Il parait que Biker et Lucy sont ensemble


----------



## Quake 3

LOL thanks Otta for the slight correction, I don't mind the names, what matters is how item is translated into French! 
Your extra suggestions happen to be quite oK, too! Well done, pal!


----------



## mungolina

Yup I like that last one


----------



## otta

looooooooooooooooooool 

Good luck


----------



## GamblingCamel

Good Morning Page Six Quake,

ITEM is enticing, slightly gossipy. I've always presumed it's derived from item of gossip.

You might say it after you discover two people are going out,
"Hey, I went to a party downtown the other night. You know what ? Jack and Jill are an item now."

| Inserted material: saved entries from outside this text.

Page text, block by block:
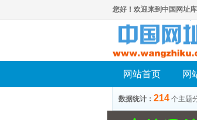
您好！欢迎来到中国网址
网站首页 网
数据统计： 214 个主题
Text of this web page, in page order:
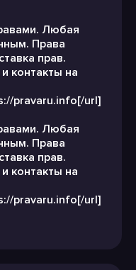
Любая
Права
прав.
контакты на
pravaru.info[/url]
Любая
Права
прав.
контакты на
pravaru.info[/url]
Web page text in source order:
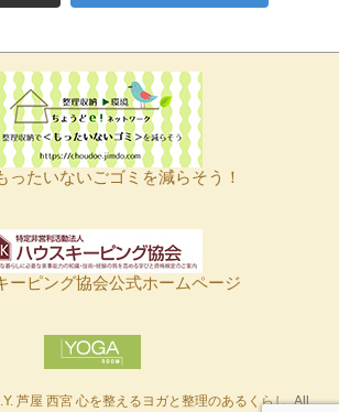
ったいないごゴミを減らそう！
ーピング協会公式ホームページ
芦屋 西宮 心を整えるヨガと整理のあるくらし. All
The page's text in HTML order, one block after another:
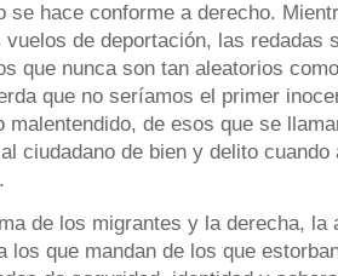
se hace conforme a derecho.
vuelos de deportación, las redadas
que nunca son tan aleatorios
que no seríamos el primer
malentendido, de esos que se
ciudadano de bien y delito
de los migrantes y la derecha, la
los que mandan de los que

Or in a very casual way. "Q3, did you know there are some items here on WRF? But my lips are sealed !"

It'd be great if you all could come up with a single French word.
ITEM works well ironically, because its core definition is so neutral, impersonal-- and yet it can be used, as with Biker and Lucy, to describe love and lust.

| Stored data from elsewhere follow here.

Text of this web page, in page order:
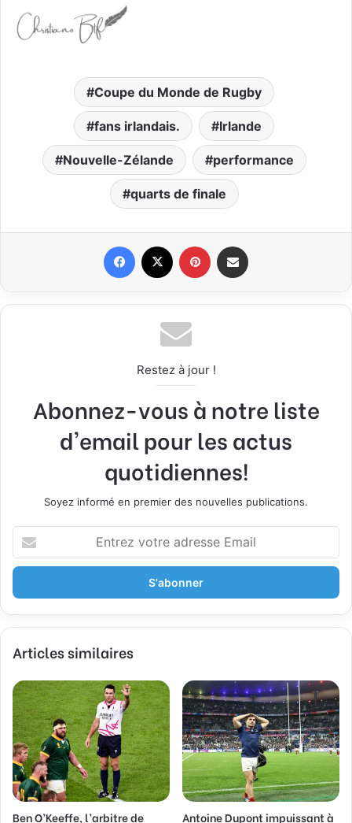
Coupe du Monde de Rugby
fans irlandais. Irlande
Nouvelle-Zélande performance
quarts de finale
Restez à jour !
Abonnez-vous à notre liste
d'email pour les actus
quotidiennes!
Soyez informé en premier des nouvelles publications.
t
e
z
o
r
e
a
d
r
e
s
s
e
Articles similaires
Ben O’Keeffe, l’arbitre de
Antoine Dupont impuissant à
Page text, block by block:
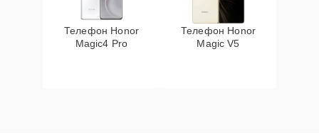
Телефон Honor
Magic4 Pro
Телефон Honor
Magic V5

> ITEM: a distinct part in an enumeration, account, or series. ARTICLE.


----------



## Nicomon

Mon effort un peu capilotracté :

_Il parait que Biker et Lucy roulent en tandem_

Biker... bicycle... two = tandem. And it (sort of) sounds like item.


----------



## Cath.S.

melu85 said:


> ok, vous n'allez pas aimer ma suggestion, pas assez familère, mais l'idée c'est "former un couple", pas plus.


J'allais suggérer
_depuis, ils sont *en* couple._
__

_P.s._
Mais j'ai lu ton objection, Quake...


----------



## Quake 3

LOL! But I agree Egueule, it's very tempting to say en couple... if we hadn't the other cue, I would have definitely chosen your suggestion. Btw, glad to see you back in one of my threads!
I do like your suggestion Nicomon, although perhaps the meaning of "_rouler en tandem_" is not quite the same as "_être en couple_". I understand "_rouler en tandem_" like "_faire la paire_", "_être complice_" but it does not convey love to me... but using _tandem_ with _Biker_ is just a great idea! I keep it in mind! Way to go!


----------



## Nicomon

Quake 3 said:


> I understand "_rouler en tandem_" like "_faire la paire_", "_être complice_" but it does not convey love to me... but using _tandem_ with _Biker_ is just a great idea! I keep it in mind! Way to go!


 
I understand it the same way you do. But I think you can be both in love and accomplices. Tandem  also means association.  Sont en tandem/forment un tandem? 
As found googling :


> Je suis solo et je veux maintenant *rouler en tandem*, je cherche donc une femme qui aime l'aventure à deux.
> *Rouler en tandem* : un test ludique pour savoir si vous êtes faits l’un pour l’autre.


----------